Arguments made by the parties

Mr Baldwin and SFI argued that the Reasonable Endeavours Requirement and the Good Faith Requirement, when read in conjunction with the Schedule, gave the MOU sufficient certainty to make it binding upon the parties.

Conversely, Icon and Jakabar argued that the MOU lacked that level of “sufficient legal content” for the following reasons:

  1. the Reasonable Endeavour and Good Faith Requirements contained, in this instance, so little legal content that they were uncertain and could not be binding; and
  2. the Schedule did not remedy this uncertainty or “add” the deficit legal content because it said that it was “indicative only” and “submitted as a means of encouraging discussion” (Indicative Only Clause).

Notably, Icon and Jakabar went further than to merely defend the claims brought by SFI and Mr Baldwin; they applied to strike out the claim and statement of claim filed by the plaintiffs.

Justice McMurdo’s decision

Ultimately, Justice McMurdo of the Supreme Court of Queensland agreed with the two key arguments put forward by Icon and Jakabar.  His Honour held that the Reasonable Endeavours Requirement and the Good Faith Requirement, even when taken together, were uncertain and thus unenforceable at law.  Consequently, Icon and Jakabar were not legally obliged to negotiate about a GSA, and both SFI’s and Baldwin’s claims must fail.

Though similar clauses had been held to be binding by Queensland courts in the past, that was in each instance due to the prior existence of a contractual framework or relationship between the parties.  This was not applicable here – SFI, Icon and Jakabar had not agreed to previous MOUs and/or GSAs, and had not previously dealt with each other in any relevant way.

Commercial implications and conclusions

The decision in Baldwin v Icon illustrates that “certainty” is a consideration which must always be at the forefront of the minds of persons drafting or relying upon agreements to negotiate.  Agreements to negotiate can be legally binding if drafted correctly. 

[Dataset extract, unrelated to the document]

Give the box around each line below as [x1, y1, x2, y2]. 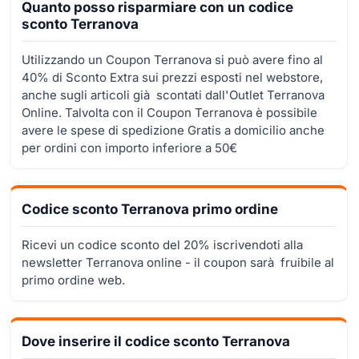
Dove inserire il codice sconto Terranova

We recommend that persons drafting agreements that are intended to form legally binding agreements to negotiate take the following precautionary steps, to increase the likelihood that a Court will find that agreement to be certain and binding:

  1. Ensure that clauses requiring the parties to act in good faith or to use reasonable endeavours contain as much “legal content” as possible. This could be done by:
    1. including specific criteria or examples of what would satisfy the requirement in the text of the clause itself;
    2. annexing a draft agreement or set of guidelines (albeit without a limitation such as the Indicative Only Clause referred to above); or
    3. explicitly referring to a pre-existing relationship between the parties.
  2. Ensure that the agreement to negotiate displays an appreciation of the difference between the concepts of “good faith” and “reasonable endeavours”. Though not explicitly addressed by McMurdo J in Baldwin v Icon, these concepts are quite distinct and their conflation could conceivably lead to uncertainty. To put it simply, “reasonable endeavours” refers to a standard which the parties must strive to reach, whilst “good faith” is a condition to be placed upon the parties’ behaviour and conduct in reaching that standard.
  3. Refer to pre-contractual documents where possible, and ensure that the agreement to negotiate does not rely upon vague or uncertain condition precedents.

If you are at all unsure whether an agreement to negotiate is certain enough to be legally binding, we advise that you seek a legal review of that agreement.